ANZAC Ale March 2013
Australian Pale Ale


Recipe Specs
----------------
Batch Size (L): 48.0
Total Grain (kg): 8.850
Total Hops (g): 75.00
Original Gravity (OG): 1.046 (°P): 11.4
Final Gravity (FG): 1.008 (°P): 2.1
Alcohol by Volume (ABV): 4.96 %
Colour (SRM): 7.8 (EBC): 15.3
Bitterness (IBU): 30.1 (Average - No Chill Adjusted)
Brewhouse Efficiency (%): 80
Boil Time (Minutes): 90

Grain Bill
----------------
6.000 kg Galaxy Malt (67.8%)
1.000 kg Flaked Oats (11.3%)
1.000 kg Munich II (11.3%)
0.850 kg Golden Syrup (9.6%)

Hop Bill
----------------
50.0 g Pride of Ringwood Pellet (8.9% Alpha) @ 60 Minutes (Boil) (1 g/L)
25.0 g East Kent Golding Pellet (4.7% Alpha) @ 1 Minutes (Boil) (0.5 g/L)

Misc Bill
----------------
1.0 g Whirlfloc Tablet @ 10 Minutes (Boil)

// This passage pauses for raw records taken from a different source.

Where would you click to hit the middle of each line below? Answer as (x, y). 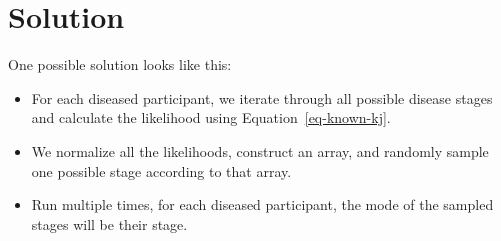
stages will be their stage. (109, 223)
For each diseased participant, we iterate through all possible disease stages (262, 97)
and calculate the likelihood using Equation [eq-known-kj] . (211, 117)
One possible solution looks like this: (120, 64)
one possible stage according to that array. (161, 170)
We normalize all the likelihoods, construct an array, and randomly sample (260, 150)
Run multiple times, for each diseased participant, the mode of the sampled (262, 204)
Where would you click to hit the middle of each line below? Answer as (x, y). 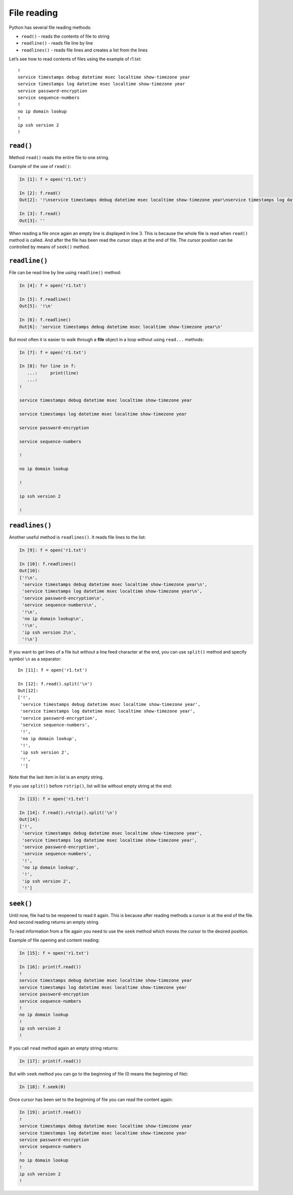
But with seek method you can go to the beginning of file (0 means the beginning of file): (99, 1074)
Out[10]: (30, 571)
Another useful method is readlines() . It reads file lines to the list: (77, 537)
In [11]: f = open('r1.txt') (52, 670)
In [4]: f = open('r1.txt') (53, 286)
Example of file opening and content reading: (54, 940)
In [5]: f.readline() (45, 299)
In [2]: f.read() (40, 193)
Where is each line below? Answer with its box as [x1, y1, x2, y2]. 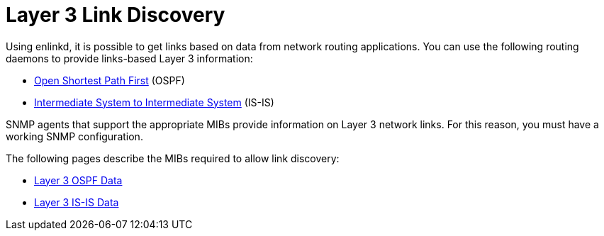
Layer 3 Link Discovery [6, 3, 225, 27]
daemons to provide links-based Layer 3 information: [6, 52, 253, 64]
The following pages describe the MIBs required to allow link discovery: [6, 152, 340, 164]
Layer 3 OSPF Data [34, 174, 123, 186]
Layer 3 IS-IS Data [34, 196, 119, 208]
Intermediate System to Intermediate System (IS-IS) [34, 96, 274, 108]
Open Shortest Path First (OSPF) [34, 74, 185, 86]
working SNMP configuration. [6, 130, 143, 142]
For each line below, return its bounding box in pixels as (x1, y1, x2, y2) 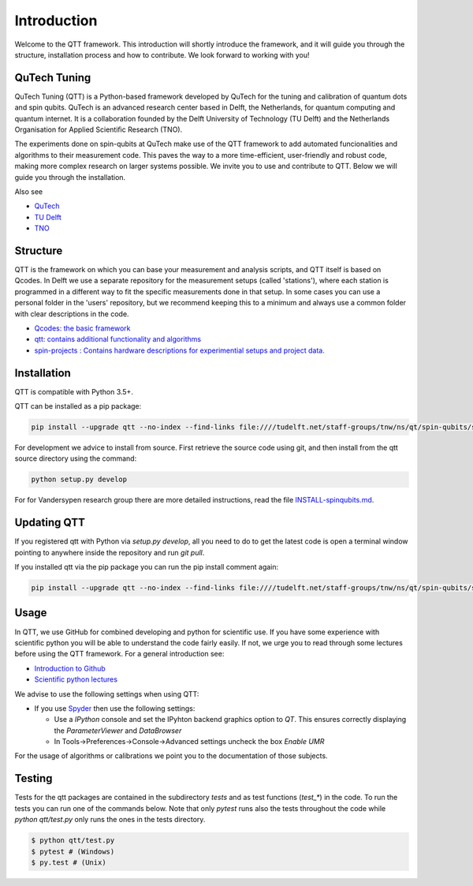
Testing (14, 772, 53, 785)
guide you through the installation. (14, 172, 126, 181)
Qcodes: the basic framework (34, 323, 131, 333)
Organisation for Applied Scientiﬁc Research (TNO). (14, 125, 183, 134)
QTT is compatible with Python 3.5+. (14, 387, 134, 396)
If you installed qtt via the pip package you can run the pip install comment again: (14, 563, 279, 572)
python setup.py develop (31, 475, 128, 484)
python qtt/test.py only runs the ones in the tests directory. (14, 815, 206, 824)
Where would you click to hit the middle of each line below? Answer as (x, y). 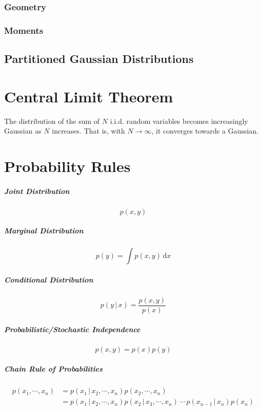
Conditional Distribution (49, 279)
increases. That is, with (88, 131)
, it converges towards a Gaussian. (205, 131)
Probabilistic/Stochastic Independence (72, 329)
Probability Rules (67, 166)
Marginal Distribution (44, 231)
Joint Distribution (37, 191)
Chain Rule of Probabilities (53, 369)
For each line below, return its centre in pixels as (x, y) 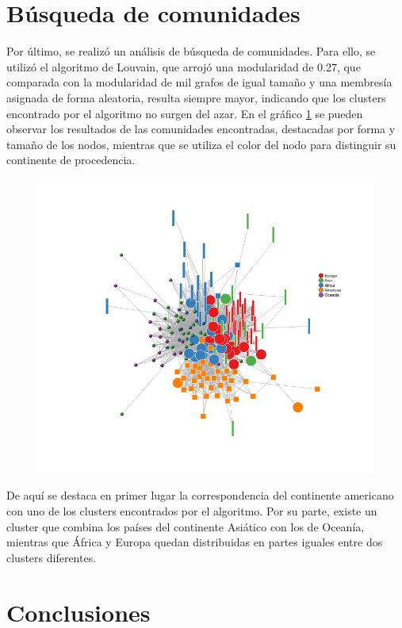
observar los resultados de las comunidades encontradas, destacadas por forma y (201, 129)
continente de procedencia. (71, 160)
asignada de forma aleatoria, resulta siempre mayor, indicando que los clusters (196, 97)
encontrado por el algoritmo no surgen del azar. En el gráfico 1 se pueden (185, 113)
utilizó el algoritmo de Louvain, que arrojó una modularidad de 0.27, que (184, 66)
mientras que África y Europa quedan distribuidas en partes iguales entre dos (195, 542)
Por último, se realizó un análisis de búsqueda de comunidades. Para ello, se (191, 51)
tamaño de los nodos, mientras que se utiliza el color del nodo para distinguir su (201, 144)
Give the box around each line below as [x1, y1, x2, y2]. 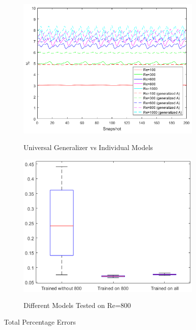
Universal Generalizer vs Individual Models [24, 142, 153, 152]
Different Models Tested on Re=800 [24, 300, 131, 310]
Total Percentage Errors [4, 316, 76, 327]
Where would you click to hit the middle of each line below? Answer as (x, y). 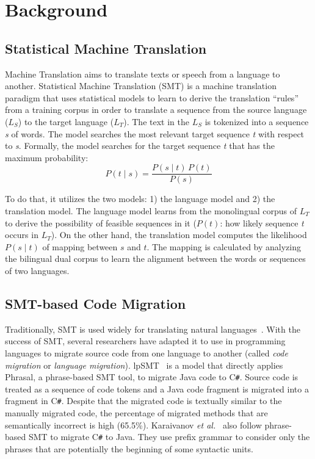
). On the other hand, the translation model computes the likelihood (179, 235)
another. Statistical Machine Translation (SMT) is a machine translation (141, 86)
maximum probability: (47, 157)
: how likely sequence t (262, 222)
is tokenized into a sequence (257, 121)
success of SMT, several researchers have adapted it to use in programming (145, 341)
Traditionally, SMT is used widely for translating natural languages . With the (153, 329)
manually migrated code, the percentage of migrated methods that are (136, 413)
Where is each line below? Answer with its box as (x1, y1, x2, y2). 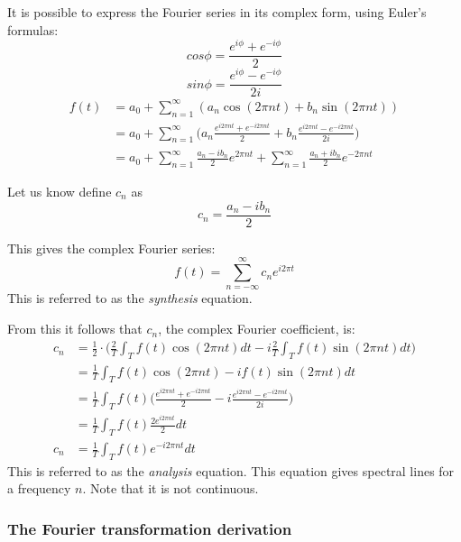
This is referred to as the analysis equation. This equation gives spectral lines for (7, 461, 455, 480)
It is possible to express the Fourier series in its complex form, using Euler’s (7, 3, 427, 21)
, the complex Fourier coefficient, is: (158, 319, 355, 338)
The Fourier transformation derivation (7, 517, 292, 539)
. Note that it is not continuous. (82, 479, 259, 498)
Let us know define (7, 182, 112, 201)
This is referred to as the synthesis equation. (7, 289, 253, 308)
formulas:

Single step Infusion at 66°C for 90 Minutes.
Fermented at 18°C with recultured Coopers bottle yeast.

Notes
----------------
Oats toasted in oven until golden.

Recipe Generated with BrewMate
I assume this will be a hazy type Aussie ??
Nev
 
6.000 kg Galaxy Malt (66.23%)
1.000 kg Flaked Oats (11.04%)
1.000 kg Munich II (11.04%)
0.850 kg Golden Syrup (9.38%)
0.210 kg Acidulated Malt (2.32%)

Ahhhhhh, that's better! I forgetted.
 
jyo said:
6.000 kg Galaxy Malt (66.23%)
1.000 kg Flaked Oats (11.04%)
1.000 kg Munich II (11.04%)
0.850 kg Golden Syrup (9.38%)
0.210 kg Acidulated Malt (2.32%)

Ahhhhhh, that's better! I forgetted.
Sounds terrific Hom, why the GS, is it something that you have read ?
Or is it the ANZAC cookie side, really am very interested on the thoughts on this one.